The rest of the article explains why the typical law school exam is flawed and goes on to denounce the MPRE and the multistate bar exam. Great stuff.

Posted March 20, 2005 12:23 PM | 2L law school


"I have suggested a nationwide conference on the subject. Let’s make it in Spring ‘06, about this time next year, maybe during the Cherry Blossom Festival here in DC so that can be an added incentive for people to come."

Hosting it at GW would have the added benefit of prodding whoever the new dean is.

Posted by: luminous at March 20, 2005 01:50 PM

i'm there. and i'm happy to talk about northeastern. are we inviting law school deans and other administrators that think about this issue every day?

Posted by: monica at March 20, 2005 02:12 PM

What they really need to do is focus on more practical experience, such as legal clinics. (Notice a theme in my comments?) Honestly, the impact of two criminal clinics was so profound that I recommend that everyone do it. There is such a vast difference between what we study in law school and what we actually end up doing in the profession that there certainly needs to be a realignment.

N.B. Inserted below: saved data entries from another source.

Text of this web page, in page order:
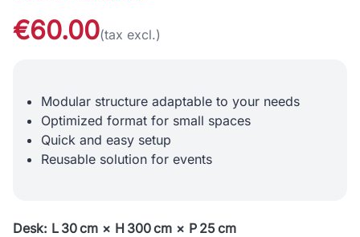
€60.00(tax excl.)
Modular structure adaptable to your needs
Optimized format for small spaces
Quick and easy setup
Reusable solution for events
Desk: L 30 cm × H 300 cm × P 25 cm
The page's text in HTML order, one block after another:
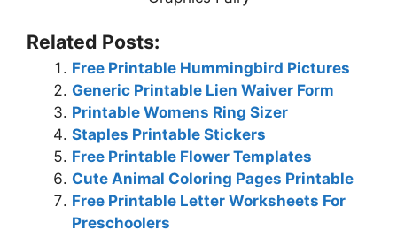
Related Posts:
Free Printable Hummingbird Pictures
Generic Printable Lien Waiver Form
Printable Womens Ring Sizer
Staples Printable Stickers
Free Printable Flower Templates
Cute Animal Coloring Pages Printable
Free Printable Letter Worksheets For
Preschoolers
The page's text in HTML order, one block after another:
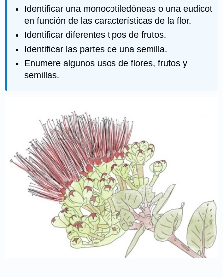
Identificar una monocotiledóneas o una eudicot
en función de las características de la flor.
Identificar diferentes tipos de frutos.
Identificar las partes de una semilla.
Enumere algunos usos de flores, frutos y
semillas.
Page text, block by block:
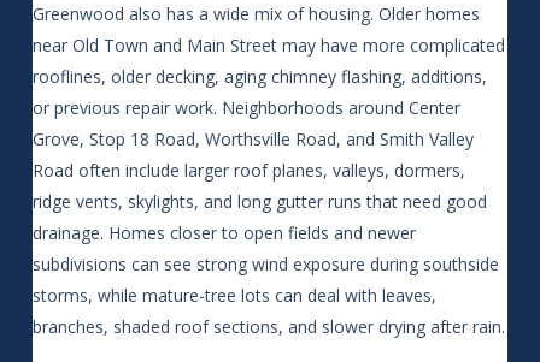
Greenwood also has a wide mix of housing. Older homes
near Old Town and Main Street may have more complicated
rooflines, older decking, aging chimney flashing, additions,
or previous repair work. Neighborhoods around Center
Grove, Stop 18 Road, Worthsville Road, and Smith Valley
Road often include larger roof planes, valleys, dormers,
ridge vents, skylights, and long gutter runs that need good
drainage. Homes closer to open fields and newer
subdivisions can see strong wind exposure during southside
storms, while mature-tree lots can deal with leaves,
branches, shaded roof sections, and slower drying after rain.
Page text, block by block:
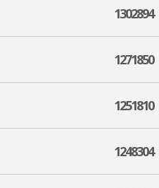
1302894
1271850
1251810
1248304
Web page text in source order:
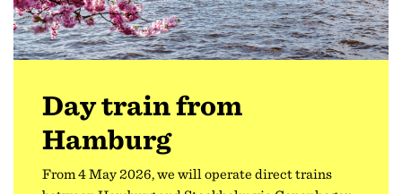
Day train from
Hamburg
From 4 May 2026, we will operate direct trains
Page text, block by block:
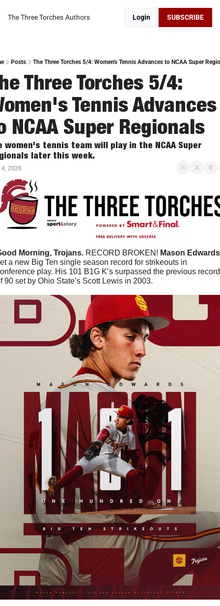
The Three Torches Authors Login SUBSCRIBE
Posts The Three Torches 5/4: Women's Tennis Advances to NCAA Super
Three Torches 5/4:
Tennis Advances
NCAA Super Regionals
women's tennis team will play in the NCAA Super
later this week.
4, 2026
Morning, Trojans. RECORD BROKEN! Mason Edwards
a new Big Ten single season record for strikeouts in
play. His 101 B1G K’s surpassed the previous record
90 set by Ohio State’s Scott Lewis in 2003.
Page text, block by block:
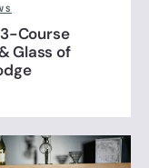
Course
Glass of
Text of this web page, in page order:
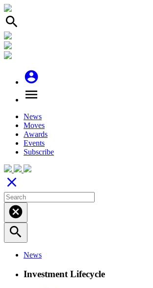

As for aligning legal education with the needs of firms, yeah, let's teach everyone document review and how to second chair. That's money well-spent.

Posted by: Three Generations at March 20, 2005 07:26 PM

forget clinics - do co-ops! four full-time internships that last for 3 months. it's awesome!

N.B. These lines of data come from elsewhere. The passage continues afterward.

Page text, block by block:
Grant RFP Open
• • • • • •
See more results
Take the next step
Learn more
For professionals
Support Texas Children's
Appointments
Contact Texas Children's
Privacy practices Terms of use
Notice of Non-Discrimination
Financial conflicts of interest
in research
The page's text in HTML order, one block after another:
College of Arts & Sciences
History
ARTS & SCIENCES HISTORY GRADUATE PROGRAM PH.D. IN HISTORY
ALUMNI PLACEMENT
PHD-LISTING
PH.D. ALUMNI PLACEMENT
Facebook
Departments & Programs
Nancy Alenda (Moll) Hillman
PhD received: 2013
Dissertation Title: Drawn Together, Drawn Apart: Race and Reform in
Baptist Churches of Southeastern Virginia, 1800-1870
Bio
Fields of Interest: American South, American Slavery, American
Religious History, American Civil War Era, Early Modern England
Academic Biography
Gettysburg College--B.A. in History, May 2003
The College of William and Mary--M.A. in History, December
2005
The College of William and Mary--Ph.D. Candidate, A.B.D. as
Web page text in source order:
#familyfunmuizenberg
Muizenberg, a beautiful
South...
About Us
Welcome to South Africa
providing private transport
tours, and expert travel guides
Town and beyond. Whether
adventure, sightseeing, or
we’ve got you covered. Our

Posted by: monica at March 20, 2005 11:00 PM

I'm starting to get very interested in the history of legal education, and it sounds like y'all are proposing a return to the apprentice system. This ties in to the observation/critique that law school is how it is because the profession wants to keep the barrier to entry high.

For my purposes, the grad-school model of law school is much preferable, at least at this stage of my education. I just enjoy building up this big, complex structure that can explain all the little thoughts running around in my head, but the reason I'm here and not in a Ph.D. program is that there are elements of immediacy and practicality in the study of law that aren't present in linguistics or sociology or philosophy.

The motivations behind law school reform are manifold. However, there is common ground in that pretty much everyone feels that the standard curriculum has frozen and, though it has certainly evolved, the standard curriculum still reifies the old doctrine and almost all lawyers take it as the baseline for their legal educations.

There can be different kinds of legal education. It is a bit of myth that all lawyers do the same thing, so why not work to ease the ABA's stranglehold on how the law is taught?

Posted by: swanno at March 21, 2005 10:48 AM

"Yeah, let’s align legal education more closely with the needs of firms. That’ll be good for society. Right."

To be fair, I think she's talking about aligning legal education with the practice of law, and using firms as an example.